O. fieldingiana is a good source of flavonoids, biflavonoids, and fixed oils and is used in folk medicine, mainly for wound healing and relief of inflammation and infectious diseases. It was observed that O. fieldingiana extracts are important source of antioxidants. It was possible to isolate a biflavonoid among the more polar constituents of the leaf extracts, while from the seeds a flavonoid glycoside, kaempferol 3-O-rutinoside, was identified, which when tested in association with known antimicrobial agent demonstrated superior antifungal action in relation to all other tested materials.

The in silico findings revealed that the compound amentoflavone coupled with the CYP450 protein due to the low energy stabilization, indicating a possible mechanism of action by inhibition of the ergosterol biosynthesis of Candida fungi.

Table 1

Phenol and flavonoids content and antioxidant activity of O. fieldingiana extracts.

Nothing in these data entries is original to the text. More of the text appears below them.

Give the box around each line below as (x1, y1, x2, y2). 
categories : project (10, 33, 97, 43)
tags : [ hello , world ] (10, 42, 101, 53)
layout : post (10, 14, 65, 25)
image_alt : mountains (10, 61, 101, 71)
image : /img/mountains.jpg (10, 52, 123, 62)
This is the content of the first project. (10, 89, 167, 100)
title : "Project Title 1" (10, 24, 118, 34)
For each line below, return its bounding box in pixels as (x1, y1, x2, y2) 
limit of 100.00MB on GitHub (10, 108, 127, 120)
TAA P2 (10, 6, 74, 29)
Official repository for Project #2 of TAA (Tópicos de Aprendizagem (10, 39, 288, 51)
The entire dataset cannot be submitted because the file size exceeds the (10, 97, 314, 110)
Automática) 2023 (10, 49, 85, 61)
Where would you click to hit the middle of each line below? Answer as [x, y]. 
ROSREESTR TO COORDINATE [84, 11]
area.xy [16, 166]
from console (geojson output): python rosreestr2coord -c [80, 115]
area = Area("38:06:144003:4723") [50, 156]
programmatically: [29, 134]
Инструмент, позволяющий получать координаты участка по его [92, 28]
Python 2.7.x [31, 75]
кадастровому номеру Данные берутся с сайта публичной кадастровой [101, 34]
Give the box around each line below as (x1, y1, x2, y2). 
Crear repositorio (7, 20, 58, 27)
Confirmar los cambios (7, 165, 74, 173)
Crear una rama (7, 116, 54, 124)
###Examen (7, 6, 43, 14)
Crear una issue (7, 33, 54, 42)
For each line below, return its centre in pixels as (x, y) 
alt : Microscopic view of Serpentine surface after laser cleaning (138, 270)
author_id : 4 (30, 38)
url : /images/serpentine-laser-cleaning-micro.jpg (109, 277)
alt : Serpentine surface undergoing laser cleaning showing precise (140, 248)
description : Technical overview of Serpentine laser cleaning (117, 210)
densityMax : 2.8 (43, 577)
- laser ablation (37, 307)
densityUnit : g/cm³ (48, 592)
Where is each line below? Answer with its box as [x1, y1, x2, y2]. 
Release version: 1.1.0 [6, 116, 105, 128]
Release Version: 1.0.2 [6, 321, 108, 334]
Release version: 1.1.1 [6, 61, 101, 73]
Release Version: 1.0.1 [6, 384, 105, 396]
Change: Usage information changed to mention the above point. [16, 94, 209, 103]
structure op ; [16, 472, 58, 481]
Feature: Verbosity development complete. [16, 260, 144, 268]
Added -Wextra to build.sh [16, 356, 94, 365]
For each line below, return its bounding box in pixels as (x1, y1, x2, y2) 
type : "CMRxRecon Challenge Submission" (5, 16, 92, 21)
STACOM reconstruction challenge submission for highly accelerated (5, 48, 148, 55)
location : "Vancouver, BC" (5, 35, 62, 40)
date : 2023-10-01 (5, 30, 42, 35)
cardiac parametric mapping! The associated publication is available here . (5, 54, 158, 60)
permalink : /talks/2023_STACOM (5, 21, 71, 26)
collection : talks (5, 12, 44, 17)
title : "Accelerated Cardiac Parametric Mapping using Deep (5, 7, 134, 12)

Extracts and constituents	Total Phenols	Flavonoids	DPPH IC 50 ( µ g/mL)	ABTS
	(mg GAE/g) ∗	(mg QE/g) ∗∗		( µ g/mL)
LEE	35.33 ± 22.15b	8.978 ± 0.267a	4.953 ± 0.884a	5.117±2.605a
LEE (HF)	16.03 ± 14.29	3.798 ± 0.284	64.345 ± 0.227	63.210±1.577d
LEE (CF)	12.70 ± 8.38	1.261 ± 0.929	72.436 ± 0.359	59.613±1.916d
LEE (EAF)	23.30 ± 16.93b	5.216 ± 0.523	57.147 ± 2.085	9.654±0.161b
LEE (MF)	26.89 ± 9.46a	8.657 ± 0.195a	5.394 ± 0.03a	5.235±0.195a
BEE	61.81 ± 7.15a	7.225 ± 0.779a	5.898 ± 0.291a	4.195±0.0283a
BEE (HF)	9.60 ± 3.39	1.517 ± 0.241	310.486 ± 34.743	194.213±3.418d
BEE (CF)	8.013 ± 7.403	1.259 ± 0.094	108.386 ± 4.653	31.753±2.386d
BEE (EAF)	32.07 ± 1.29b	4.283 ± 0.123	7.577 ± 0.216a	6.166±0.164a
BEE (MF)	13.69 ± 6.99	0.979 ± 0.198	63.433 ± 3.456	62.455±0.018d
SEF	7.344±1.1482	0.229±0.0721	31.324±6.289	23.898±1.036c
SEE	6.007±3.007	0.688±0.095	71.092±1.116	27.676±0.467c
SAE	46.274±19.6a	5.849±0.296	16.096±0.636	64.228±0.298d
Amentoflavone	-	-	35.612±2.440	83.306±2.6354d
Kaempferol 3-O-rutinoside	-	-	30.962±1.5317	75.752±6.082d
Quercetin	-	-	4.779 ± 0.507a	1.738±0.089a

Total phenols are quantified in milligrams per gallic acid equivalent. Flavonoids are quantified in milligrams per quercetin equivalent. Confidence interval: 95%; LEE: leaf ethanol extract (LEE), BEE: branch ethanol extract, SEF: seed ethanol fraction, SEE: seed ethanol extract, and SAE: seed aqueous extract. HE: hexane fraction, CF: chloroform fraction, EAF: ethyl acetate fraction, and MF: methanol fraction.